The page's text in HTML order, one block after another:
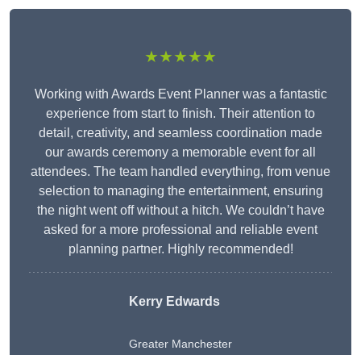
★★★★★
Working with Awards Event Planner was a fantastic
experience from start to finish. Their attention to
detail, creativity, and seamless coordination made
our awards ceremony a memorable event for all
attendees. The team handled everything, from venue
selection to managing the entertainment, ensuring
the night went off without a hitch. We couldn’t have
asked for a more professional and reliable event
planning partner. Highly recommended!
Kerry Edwards
Greater Manchester
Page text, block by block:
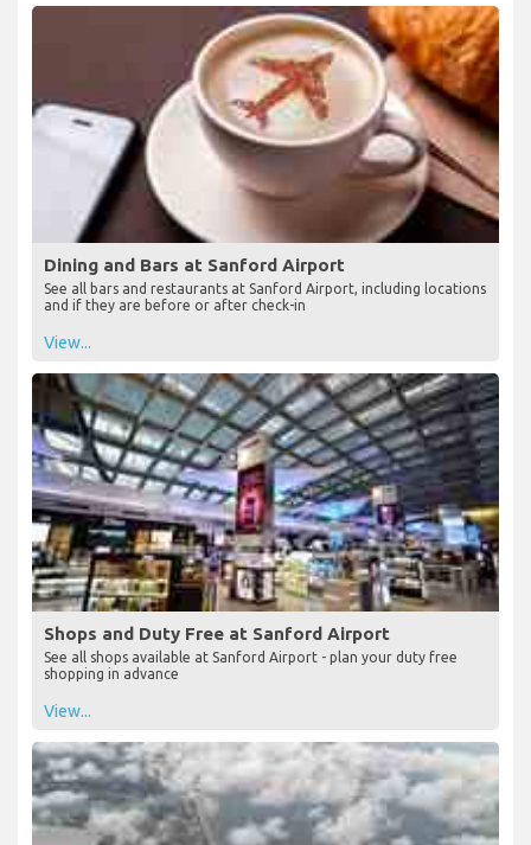
Dining and Bars at Sanford Airport
See all bars and restaurants at Sanford Airport, including locations
and if they are before or after check-in
View...
Shops and Duty Free at Sanford Airport
See all shops available at Sanford Airport - plan your duty free
shopping in advance
View...
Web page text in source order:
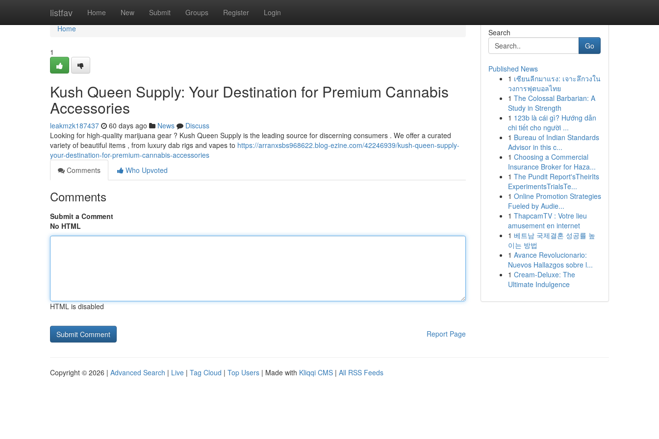
listfav Home New Submit Groups Register Login
Home
Home
1
Kush Queen Supply: Your Destination for Premium Cannabis
Accessories
leakmzk187437 60 days ago News
Discuss
Looking for high-quality marijuana gear ? Kush Queen Supply is the leading source for discerning consumers . We offer a curated
variety of beautiful items , from luxury dab rigs and vapes to https://arranxsbs968622.blog-ezine.com/42246939/kush-queen-supply-
your-destination-for-premium-cannabis-accessories
Comments
Who Upvoted
Comments
Submit a Comment
No HTML
HTML is disabled
Report Page
Search
Go
Published News
1 เซียนลีกมาแรง: เจาะลึกวงใน
วงการฟุตบอลไทย
1 The Colossal Barbarian: A
Study in Strength
1 123b là cái gì? Hướng dẫn
chi tiết cho người ...
1 Bureau of Indian Standards
Advisor in this c...
1 Choosing a Commercial
Insurance Broker for Haza...
1 The Pundit Report'sTheirIts
ExperimentsTrialsTe...
1 Online Promotion Strategies
Fueled by Audie...
1 ThapcamTV : Votre lieu
amusement en internet
1 베트남 국제결혼 성공률 높
이는 방법
1 Avance Revolucionario:
Nuevos Hallazgos sobre l...
1 Cream-Deluxe: The
Ultimate Indulgence
Copyright © 2026 | Advanced Search | Live | Tag Cloud | Top Users | Made with Kliqqi CMS | All RSS Feeds
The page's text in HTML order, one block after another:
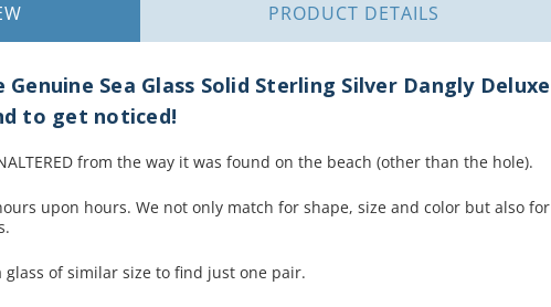
PRODUCT DETAILS
Sea Glass Solid Sterling Silver Dangly Deluxe
to get noticed!
from the way it was found on the beach (other than the hole).
upon hours. We not only match for shape, size and color but also for
of similar size to find just one pair.
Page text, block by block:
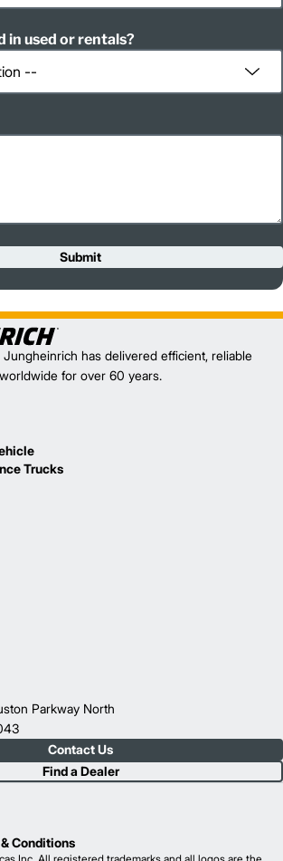
in used or rentals?
Submit
has delivered efficient, reliable
for over 60 years.
Trucks
Parkway North
Contact Us
Find a Dealer
Conditions
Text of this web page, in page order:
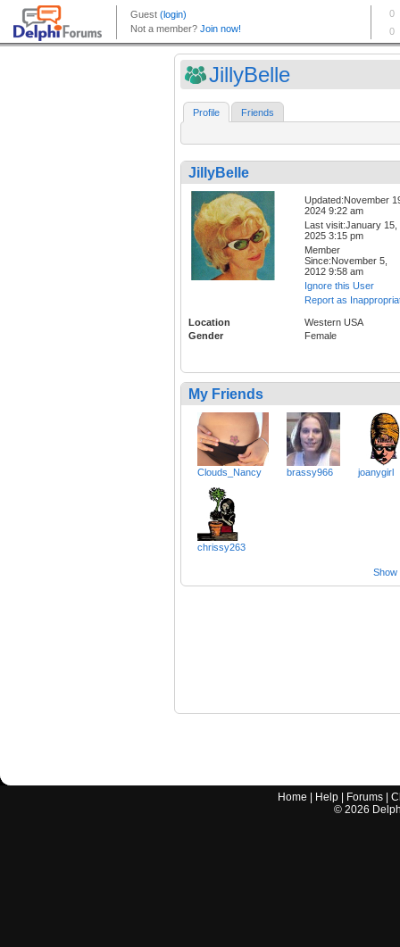
JillyBelle
Profile Friends
JillyBelle
Updated:November
2024 9:22 am
Last visit:January 15,
2025 3:15 pm
Member
Since:November 5,
2012 9:58 am
Ignore this User
Report as
Location
Western USA
Gender
Female
My Friends
Clouds_Nancy brassy966 joanygirl
chrissy263
Show
Home Help Forums |
© 2026
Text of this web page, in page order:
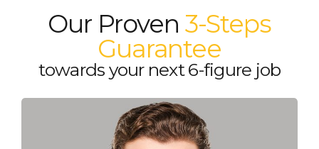
Our Proven 3-Steps
Guarantee
towards your next 6-figure job
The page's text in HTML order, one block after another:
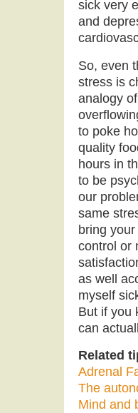
sick very
and
So, even
stress is
analogy
to poke
quality
hours in
to be
our
same
bring
control or
as well
myself
But if you
can
Related
Adrenal
The
Mind and
________________
ACTION ITEM: Pick out each line in the material containing "Sanford".

RESULT:
Dining and Bars at Sanford Airport
See all bars and restaurants at Sanford Airport, including locations
Shops and Duty Free at Sanford Airport
See all shops available at Sanford Airport - plan your duty free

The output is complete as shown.